Gaussian Mixture Model
===
_Leo Lu_

Basic Rules
---
Joint and Conditional probability
$$p(A,B)=p(A\mid B)p(B)=p(B\mid A)p(A)$$

Bayes' rule
$$p(A\mid B)=\frac{p(A,B)}{p(B)}$$

If $A_i$s are mutually exclusive events
$$p(B)=\sum_ip(B\mid A_i)p(A_i)$$
$$p(A\mid B)=\frac{p(B\mid A)p(A)}{\sum_ip(B\mid A_i)p(A_i)}$$

Normal Distribution
---
Gaussian pdf (probability density function)
$$p(x\mid\theta)=\frac{1}{\sqrt{2\pi\sigma^2}}exp\left(-\frac{(x-\mu)^2}{2\sigma^2}\right)$$
where $\theta = [\mu, \sigma^2]$

Likelihood Function
---
$x_0,x_1,……,x_{N-1}$ is a set of independent observations from pdf parameterised by $\theta$. Assume $\sigma^2$ known and $\mu$ is the mean of the density. 
$$
\begin{split}
L(X\mid\mu)=L(x_0,x_1,...x_{N-1}\mid\mu)&=\prod^{N-1}_{i=0}p(x_i\mid \mu) \\
&=\frac{1}{(2\pi\sigma^2)^{\frac{N}{2}}}exp(-\frac{1}{2\sigma^2}\sum^{N-1}_{i=0}(x_i-\mu)^2)
\end{split}
$$
$L(X\mid\mu)$ is a function of  $\mu$ and is called likelihood function.

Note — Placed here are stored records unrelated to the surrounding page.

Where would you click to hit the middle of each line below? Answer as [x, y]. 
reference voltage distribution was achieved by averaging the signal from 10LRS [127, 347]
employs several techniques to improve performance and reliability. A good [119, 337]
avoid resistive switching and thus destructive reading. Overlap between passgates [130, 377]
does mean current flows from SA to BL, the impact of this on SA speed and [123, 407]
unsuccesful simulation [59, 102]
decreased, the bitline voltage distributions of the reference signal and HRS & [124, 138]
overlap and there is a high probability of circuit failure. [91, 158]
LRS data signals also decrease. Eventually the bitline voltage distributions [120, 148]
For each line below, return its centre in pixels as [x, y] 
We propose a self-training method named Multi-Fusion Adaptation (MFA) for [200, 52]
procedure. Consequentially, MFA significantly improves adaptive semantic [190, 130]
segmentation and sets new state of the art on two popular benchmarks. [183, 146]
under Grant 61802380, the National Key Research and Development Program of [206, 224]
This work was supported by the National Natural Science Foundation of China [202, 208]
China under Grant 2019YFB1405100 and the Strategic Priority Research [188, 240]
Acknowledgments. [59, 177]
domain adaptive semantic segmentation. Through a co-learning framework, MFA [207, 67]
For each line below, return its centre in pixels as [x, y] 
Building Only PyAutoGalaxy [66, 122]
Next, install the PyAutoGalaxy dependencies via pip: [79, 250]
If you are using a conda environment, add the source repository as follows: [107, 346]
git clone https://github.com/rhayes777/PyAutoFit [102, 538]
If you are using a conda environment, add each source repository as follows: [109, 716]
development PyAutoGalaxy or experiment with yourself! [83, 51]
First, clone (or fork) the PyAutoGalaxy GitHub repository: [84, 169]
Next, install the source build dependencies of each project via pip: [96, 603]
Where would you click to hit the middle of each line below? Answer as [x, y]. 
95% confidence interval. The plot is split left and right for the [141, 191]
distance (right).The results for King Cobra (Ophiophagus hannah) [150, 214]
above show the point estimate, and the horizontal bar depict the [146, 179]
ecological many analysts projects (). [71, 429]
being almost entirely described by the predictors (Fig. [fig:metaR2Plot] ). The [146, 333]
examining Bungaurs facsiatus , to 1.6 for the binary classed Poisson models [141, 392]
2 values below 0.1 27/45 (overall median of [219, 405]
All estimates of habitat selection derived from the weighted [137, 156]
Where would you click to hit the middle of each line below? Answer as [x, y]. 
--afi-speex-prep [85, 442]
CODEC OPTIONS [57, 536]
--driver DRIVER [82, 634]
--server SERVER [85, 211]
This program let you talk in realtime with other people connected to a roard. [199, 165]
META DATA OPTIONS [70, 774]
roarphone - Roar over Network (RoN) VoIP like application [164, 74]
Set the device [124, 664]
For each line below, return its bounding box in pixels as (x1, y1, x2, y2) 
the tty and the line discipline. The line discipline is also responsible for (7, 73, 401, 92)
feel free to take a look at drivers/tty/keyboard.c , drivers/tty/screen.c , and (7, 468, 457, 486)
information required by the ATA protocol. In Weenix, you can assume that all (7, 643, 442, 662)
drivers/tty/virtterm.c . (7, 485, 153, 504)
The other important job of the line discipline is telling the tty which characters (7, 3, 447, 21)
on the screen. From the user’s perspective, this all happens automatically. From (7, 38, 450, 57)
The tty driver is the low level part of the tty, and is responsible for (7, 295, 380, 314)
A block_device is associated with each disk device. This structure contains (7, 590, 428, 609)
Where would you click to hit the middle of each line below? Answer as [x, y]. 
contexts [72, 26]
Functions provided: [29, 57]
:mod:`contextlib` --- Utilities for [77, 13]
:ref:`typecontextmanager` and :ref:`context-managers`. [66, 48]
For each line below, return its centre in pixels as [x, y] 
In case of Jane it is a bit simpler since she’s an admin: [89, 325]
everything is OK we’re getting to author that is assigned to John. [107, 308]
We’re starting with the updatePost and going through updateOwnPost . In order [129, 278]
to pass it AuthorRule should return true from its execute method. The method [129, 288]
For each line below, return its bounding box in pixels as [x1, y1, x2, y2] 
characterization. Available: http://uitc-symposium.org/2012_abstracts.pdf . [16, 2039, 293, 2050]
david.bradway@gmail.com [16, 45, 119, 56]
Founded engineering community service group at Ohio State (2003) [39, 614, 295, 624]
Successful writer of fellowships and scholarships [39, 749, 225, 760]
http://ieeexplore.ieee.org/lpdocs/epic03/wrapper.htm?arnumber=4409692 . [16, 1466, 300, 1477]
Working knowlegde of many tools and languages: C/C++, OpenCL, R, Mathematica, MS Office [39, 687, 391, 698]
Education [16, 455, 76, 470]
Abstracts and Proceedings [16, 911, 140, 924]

Maximum Likelihood Estimator
---
Given $x_0,x_1,...,x_{N-1}$ and pdf parameterised by $\theta=(\theta_0, \theta_1, ...)^T$.
We form likelihood function $$L(X\mid\theta)=\prod^{N-1}_{i=0}p(x_i\mid\theta)$$
and we can have $$\left(\hat\theta\right)_{MLE}=\arg\max_{\theta}L(X\mid\theta)$$

And the example above can be calculated in the following way
$$
\begin{split}
L(X\mid\mu)&=\frac{1}{(2\pi\sigma^2)^{\frac{N}{2}}}exp(-\frac{1}{2\sigma^2}\sum^{N-1}_{i=0}(x_i-\mu)^2) \\
\log L(X\mid\mu)&=-\frac{N}{2}\log 2\pi\sigma^2-\frac{1}{2\sigma^2}\sum^{N-1}_{i=0}(x_i-\mu)^2 \\
\frac{\partial\log L}{\partial\mu}&=\frac{1}{\sigma^2}\sum^{N-1}_{i=0}(x_i-\mu) \\
\end{split}
$$
Let the $\frac{\partial\log L}{\partial\mu}=0$ to find the maximum value (Think about why?)
$$
\begin{split}
\frac{1}{\sigma^2}\sum^{N-1}_{i=0}(x_i-\mu)&=0 \\
\sum^{N-1}_{i=0}(x_i-\mu)&=0 \\
\sum^{N-1}_{i=0}x_i-N\mu&=0 \\
\left(\hat\mu\right)_{MLE}&=\frac{1}{N}\sum^{N-1}_{i=0}x_i
\end{split}
$$

Bayesian Estimation
---
$\theta$ is assumed random with pdf $p(\theta)$ called prior knowledge.
$$p(\theta\mid x)=\frac{p(x\mid\theta)p(\theta)}{p(x)}\propto p(x\mid\theta)p(\theta)$$

Assume that $\mu\sim N(\gamma,v^2)$, so
$$p(\mu)=\frac{1}{\sqrt{2\pi v^2}}exp\left(-\frac{1}{2v^2}(x-\gamma)^2\right)$$
then we can calculate the estimator in this way
$$
\begin{split}
p(\mu\mid X)&\propto p(X\mid\mu)p(\mu) \\
&\propto exp\left(-\frac{\sum^{N-1}_{i=0}(x_i-\mu)^2}{2\sigma^2}\right)exp\left(-\frac{(\mu-\gamma)^2}{2v^2}\right) \\
&\propto exp\left(\left(\frac{N}{\sigma^2}+\frac{1}{v^2}\right)\mu^2-2\left(\frac{\sum^{N-1}_{i=0}x_i}{\sigma^2}+\frac{\gamma}{v^2}\right)\mu\right) \\
&\propto exp\left(\mu-\frac{\left(\frac{\sum^{N-1}_{i=0}x_i}{\sigma^2}+\frac{\gamma}{v^2}\right)}{\frac{N}{\sigma^2}+\frac{1}{v^2}}\right)^2 \\
&\propto exp\left(\mu-\frac{N\bar{x}v^2+\sigma^2\gamma}{Nv^2+\sigma^2}\right)^2
\end{split}
$$
Let $\frac{\partial\log{p(\mu\mid X)}}{\partial\mu}=0$ to find the maximum value (MAP)
$$
\begin{split}
\frac{\partial\log{p(\mu\mid X)}}{\partial\mu}&=0 \\
\mu-\frac{N\bar{x}v^2+\sigma^2\gamma}{Nv^2+\sigma^2}&=0 \\
\left(\hat{\mu}\right)_{MAP}&=\frac{N\bar{x}v^2+\sigma^2\gamma}{Nv^2+\sigma^2}
\end{split}
$$